THE RECORDS –
____________
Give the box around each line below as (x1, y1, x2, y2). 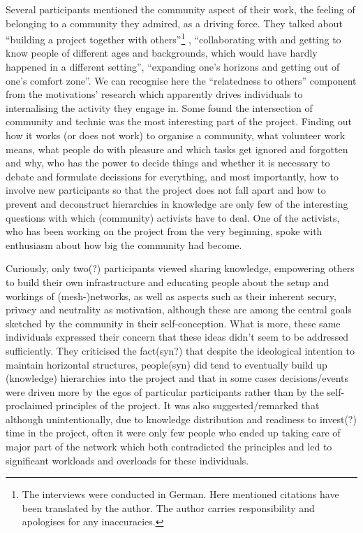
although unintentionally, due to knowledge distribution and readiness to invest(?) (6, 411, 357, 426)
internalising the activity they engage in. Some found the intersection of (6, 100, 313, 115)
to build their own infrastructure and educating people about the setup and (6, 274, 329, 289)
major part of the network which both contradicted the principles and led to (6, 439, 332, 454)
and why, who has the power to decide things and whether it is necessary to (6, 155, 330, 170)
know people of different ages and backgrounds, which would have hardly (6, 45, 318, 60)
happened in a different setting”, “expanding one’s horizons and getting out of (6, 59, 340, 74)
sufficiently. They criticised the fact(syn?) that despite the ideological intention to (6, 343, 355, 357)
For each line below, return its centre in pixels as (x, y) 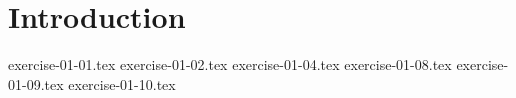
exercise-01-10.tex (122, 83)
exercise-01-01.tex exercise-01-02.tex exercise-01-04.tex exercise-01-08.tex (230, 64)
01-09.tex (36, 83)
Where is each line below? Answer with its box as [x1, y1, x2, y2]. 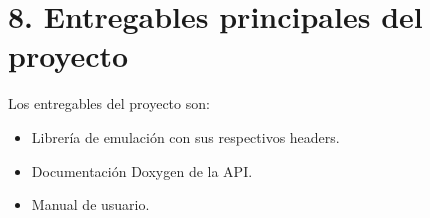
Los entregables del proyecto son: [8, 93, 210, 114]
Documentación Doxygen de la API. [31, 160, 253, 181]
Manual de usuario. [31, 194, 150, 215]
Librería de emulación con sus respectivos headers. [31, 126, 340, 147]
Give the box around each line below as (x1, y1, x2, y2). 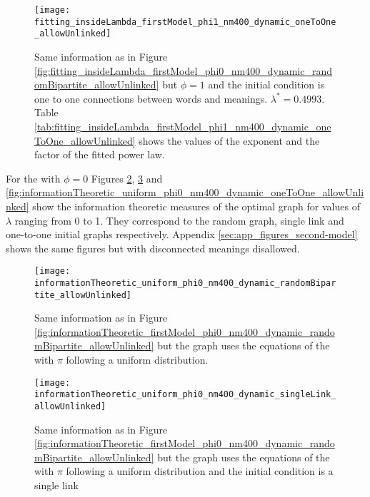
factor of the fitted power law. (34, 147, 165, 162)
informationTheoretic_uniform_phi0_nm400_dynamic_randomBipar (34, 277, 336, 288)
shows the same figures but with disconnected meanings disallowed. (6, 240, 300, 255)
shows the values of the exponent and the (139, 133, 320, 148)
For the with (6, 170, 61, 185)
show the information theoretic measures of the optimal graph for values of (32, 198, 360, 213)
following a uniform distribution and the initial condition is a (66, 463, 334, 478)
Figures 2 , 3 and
____________
WHAT IS NEEDED – The copy must match each record exactly, apart from the images, which stay out.

OUTPUT –
Give the box around each line below as (x1, y1, x2, y2). 
although unintentionally, due to knowledge distribution and readiness to invest(?) (6, 411, 357, 426)
internalising the activity they engage in. Some found the intersection of (6, 100, 313, 115)
to build their own infrastructure and educating people about the setup and (6, 274, 329, 289)
major part of the network which both contradicted the principles and led to (6, 439, 332, 454)
and why, who has the power to decide things and whether it is necessary to (6, 155, 330, 170)
know people of different ages and backgrounds, which would have hardly (6, 45, 318, 60)
happened in a different setting”, “expanding one’s horizons and getting out of (6, 59, 340, 74)
sufficiently. They criticised the fact(syn?) that despite the ideological intention to (6, 343, 355, 357)
For each line below, return its centre in pixels as (x, y) 
exercise-01-10.tex (122, 83)
exercise-01-01.tex exercise-01-02.tex exercise-01-04.tex exercise-01-08.tex (230, 64)
01-09.tex (36, 83)
Where is each line below? Answer with its box as [x1, y1, x2, y2]. 
Los entregables del proyecto son: [8, 93, 210, 114]
Documentación Doxygen de la API. [31, 160, 253, 181]
Manual de usuario. [31, 194, 150, 215]
Librería de emulación con sus respectivos headers. [31, 126, 340, 147]
Give the box around each line below as (x1, y1, x2, y2). 
factor of the fitted power law. (34, 147, 165, 162)
informationTheoretic_uniform_phi0_nm400_dynamic_randomBipar (34, 277, 336, 288)
shows the same figures but with disconnected meanings disallowed. (6, 240, 300, 255)
shows the values of the exponent and the (139, 133, 320, 148)
For the with (6, 170, 61, 185)
show the information theoretic measures of the optimal graph for values of (32, 198, 360, 213)
following a uniform distribution and the initial condition is a (66, 463, 334, 478)
Figures 2 , 3 and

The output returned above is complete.